There is no doubt that laboratory experiments using live animals often get wildly out of hand. They probably always did, from the earliest days of scientific enquiry and research. "Animals can't feel, dear," is a remark heard not infrequently from the more ignorant visitors at zoos even today, and this seems to have been the attitude in earlier times of scientists and research workers who certainly should have known better. Barbara Orlans does us all a service in reminding us of such depraved creatures as the anatomist Francois Magendie (1783-1855) whose work contributed much to the understanding of the nervous, venous, arterial and lymphatic systems; yet, long before the days of anaesthesia, he frequently repeated his excruciatingly painful dissections on living, fully conscious animals not to further knowledge but to demonstrate before audiences of his peers how enormously clever he was. Today, only the wholly pitiless could justify experiments on the eyes of rabbits, collared to prevent their scratching themselves, in order to ensure that some new eye-shadow or shampoo does not provoke allergic responses in targeted customers.
Yet if all use of animals for experiment is to be prohibited, as many so-called antivivisectionists demand, medical research is among the more important disciplines that will be severely hampered. Leprosy, for instance, is not the forgotten Biblical curse that many believe, but is alive and well, four million cases in India alone. Leprosy research has always been hampered because Mycobacterium leprae, unlike its close cousin the obliging and ubiquitous Mycobacterium tuberculosis, is unique to man, or was until recently, and cannot be cultured in vitro either. Only a decade or so ago it was discovered that the bizarre nine-banded armadillo of South-eastern America can be infected with leprosy, but the armadillo is scarcely the ideal laboratory animal. Then again this reviewer is among those people who have seen and touched a victim of raging smallpox -- a young Tamil fisherman in merciful, terminal coma, his entire body covered with seeping pustules. What would late 20th-century "animal activists" have done with Edward Jenner whose work rid our planet once and for all of that hideous scourge, but whose experimental animal was not an armadillo, nor a white rat, nor even a chimp, but a young village boy?

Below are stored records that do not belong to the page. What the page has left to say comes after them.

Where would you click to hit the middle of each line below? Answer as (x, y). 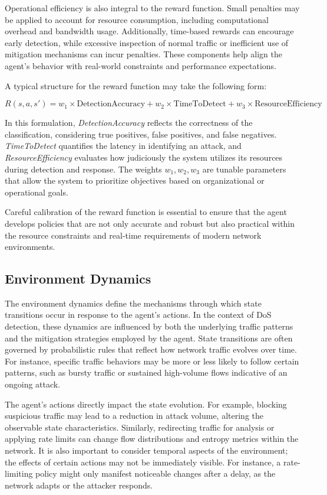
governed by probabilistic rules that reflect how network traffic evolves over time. (151, 349)
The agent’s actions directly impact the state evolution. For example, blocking (146, 404)
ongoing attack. (33, 384)
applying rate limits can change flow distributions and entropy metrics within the (152, 439)
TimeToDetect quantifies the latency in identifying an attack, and (123, 146)
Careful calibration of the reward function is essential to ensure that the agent (146, 212)
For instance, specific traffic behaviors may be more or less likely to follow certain (152, 361)
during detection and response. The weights (83, 169)
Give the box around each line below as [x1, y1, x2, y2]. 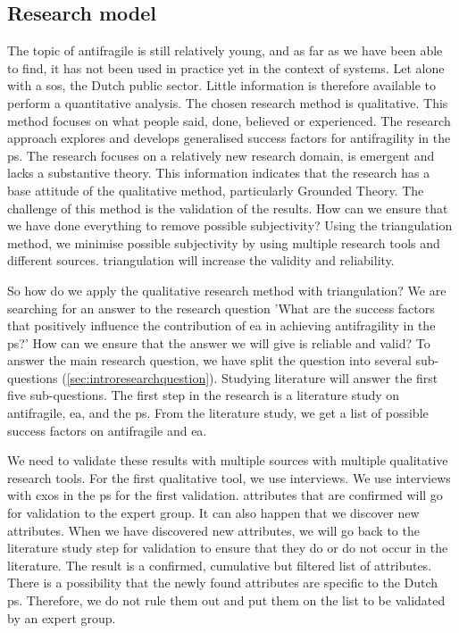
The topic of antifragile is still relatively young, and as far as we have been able [7, 41, 443, 60]
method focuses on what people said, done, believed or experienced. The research [7, 111, 451, 129]
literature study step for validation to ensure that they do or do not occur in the [7, 538, 448, 557]
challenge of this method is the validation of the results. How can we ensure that [7, 198, 448, 217]
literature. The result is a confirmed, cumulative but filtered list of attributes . [7, 555, 432, 574]
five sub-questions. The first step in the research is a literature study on [7, 386, 400, 404]
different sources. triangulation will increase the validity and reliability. [7, 251, 395, 270]
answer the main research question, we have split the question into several [7, 351, 412, 370]
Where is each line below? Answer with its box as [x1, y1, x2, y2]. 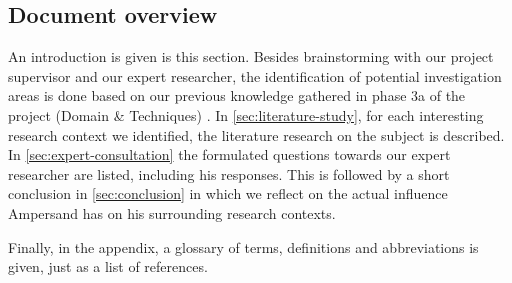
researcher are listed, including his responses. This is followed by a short [8, 163, 450, 184]
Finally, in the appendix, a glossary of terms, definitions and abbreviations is [8, 236, 479, 257]
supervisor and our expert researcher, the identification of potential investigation [8, 65, 502, 86]
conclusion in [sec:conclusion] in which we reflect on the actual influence [8, 183, 448, 204]
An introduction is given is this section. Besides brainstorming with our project [8, 46, 494, 67]
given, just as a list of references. [8, 256, 208, 277]
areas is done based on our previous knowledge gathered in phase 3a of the [8, 85, 466, 106]
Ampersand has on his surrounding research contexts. [8, 202, 336, 223]
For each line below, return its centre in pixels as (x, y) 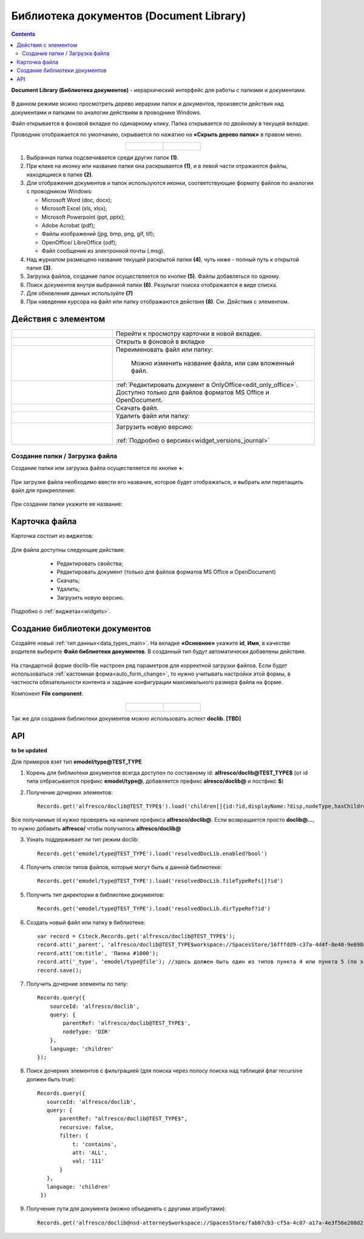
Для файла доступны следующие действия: (68, 549)
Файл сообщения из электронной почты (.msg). (103, 251)
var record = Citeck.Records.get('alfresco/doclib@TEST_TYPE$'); (136, 936)
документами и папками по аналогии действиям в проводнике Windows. (106, 112)
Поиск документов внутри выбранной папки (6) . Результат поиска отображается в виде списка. (152, 284)
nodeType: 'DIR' (87, 1032)
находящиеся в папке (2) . (60, 174)
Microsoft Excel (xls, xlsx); (74, 209)
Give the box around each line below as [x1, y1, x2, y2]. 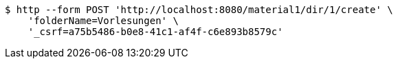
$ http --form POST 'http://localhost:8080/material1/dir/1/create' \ [5, 4, 393, 15]
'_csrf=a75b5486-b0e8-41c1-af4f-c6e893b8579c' [27, 26, 283, 37]
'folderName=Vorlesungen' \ [27, 15, 179, 26]
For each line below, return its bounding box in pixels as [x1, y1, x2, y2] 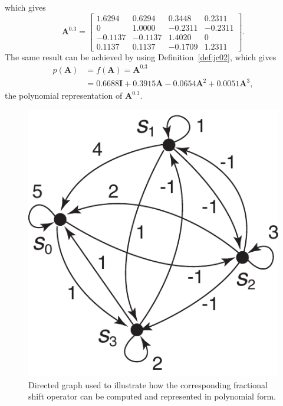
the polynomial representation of [5, 89, 123, 102]
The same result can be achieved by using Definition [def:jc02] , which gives [5, 50, 277, 63]
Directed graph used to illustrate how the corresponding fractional [28, 378, 268, 391]
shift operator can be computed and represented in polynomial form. [28, 390, 276, 402]
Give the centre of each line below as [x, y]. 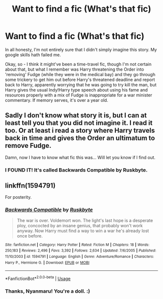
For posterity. [18, 197]
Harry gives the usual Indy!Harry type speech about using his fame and [76, 90]
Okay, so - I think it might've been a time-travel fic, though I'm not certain [78, 64]
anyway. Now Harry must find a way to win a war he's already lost [83, 231]
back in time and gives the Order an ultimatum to [80, 138]
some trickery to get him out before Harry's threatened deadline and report [80, 79]
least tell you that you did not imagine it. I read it [79, 123]
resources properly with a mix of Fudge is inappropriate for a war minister [79, 95]
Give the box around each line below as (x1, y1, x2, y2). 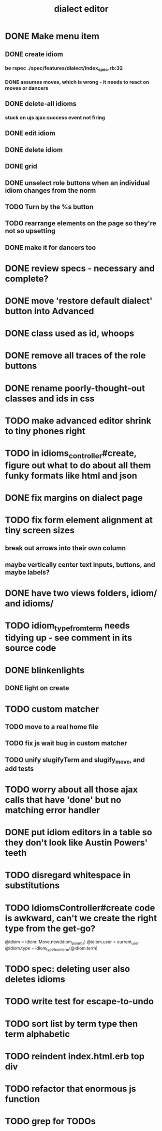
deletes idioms (5, 974, 65, 985)
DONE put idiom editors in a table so (5, 827, 152, 838)
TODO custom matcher (5, 703, 99, 714)
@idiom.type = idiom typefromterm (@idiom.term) (5, 945, 98, 952)
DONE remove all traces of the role (5, 350, 146, 361)
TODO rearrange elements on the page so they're (5, 219, 157, 228)
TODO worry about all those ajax (5, 784, 138, 795)
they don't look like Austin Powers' (5, 837, 148, 848)
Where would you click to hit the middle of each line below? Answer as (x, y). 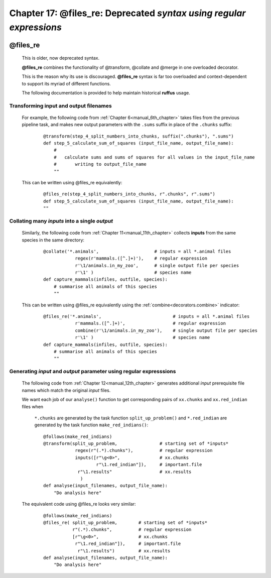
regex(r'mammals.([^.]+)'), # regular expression (141, 258)
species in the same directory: (53, 240)
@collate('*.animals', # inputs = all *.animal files (137, 251)
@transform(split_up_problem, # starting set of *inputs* (136, 444)
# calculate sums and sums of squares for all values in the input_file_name (154, 157)
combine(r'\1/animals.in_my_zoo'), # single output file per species (166, 330)
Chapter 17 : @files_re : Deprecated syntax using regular (127, 13)
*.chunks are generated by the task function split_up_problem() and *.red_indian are (131, 418)
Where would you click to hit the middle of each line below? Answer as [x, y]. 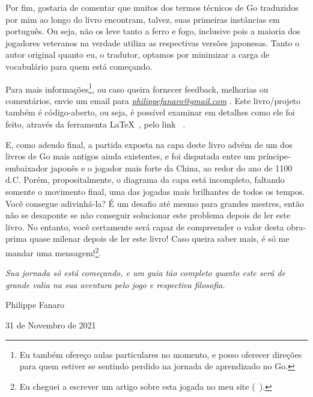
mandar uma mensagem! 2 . [53, 251]
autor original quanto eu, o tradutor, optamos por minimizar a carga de [138, 54]
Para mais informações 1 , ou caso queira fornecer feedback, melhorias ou [137, 88]
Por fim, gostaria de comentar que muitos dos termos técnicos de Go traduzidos [152, 7]
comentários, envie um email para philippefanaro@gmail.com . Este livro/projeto [153, 100]
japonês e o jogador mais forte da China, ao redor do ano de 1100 [172, 168]
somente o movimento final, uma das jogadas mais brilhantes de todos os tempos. [155, 191]
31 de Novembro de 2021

Orlans has done excellent service in showing that between those so violently opposed to the use of animals in scientific laboratories that they are prepared to place even the public in mortal danger through arson, bomb attacks or lethal assault on individual scientists, and those who believe it acceptable to subject animals to unimaginable suffering (as, for instance, in trauma research) for the benefit of mankind, there are not two but many shades of judgement. But in this book she has not tried hard enough, or has been unfortunate in her editors. Her index is inadequate; who on earth told her that macaques "are also known as rhesus monkeys"? And does she really think, as her list seems to imply, that Aids, rabies and hepatitis research are distinct from the discipline of virology? Moreover, it is difficult to pick up this otherwise scholarly work without the eye falling not on the Jenners and Jonas Salks of this world (neither of whom, nor their achievements, find mention), but on the monstrous cruelties inflicted by cosmetics research workers or contemporary Magendies. In the Name of Science is certainly cool and balanced, but it is hardly comprehensive. Finally, perhaps Orlans, though an American, will be charitable to an old-fashioned colleague who still believes that "author" is a noun and that books are written not authored.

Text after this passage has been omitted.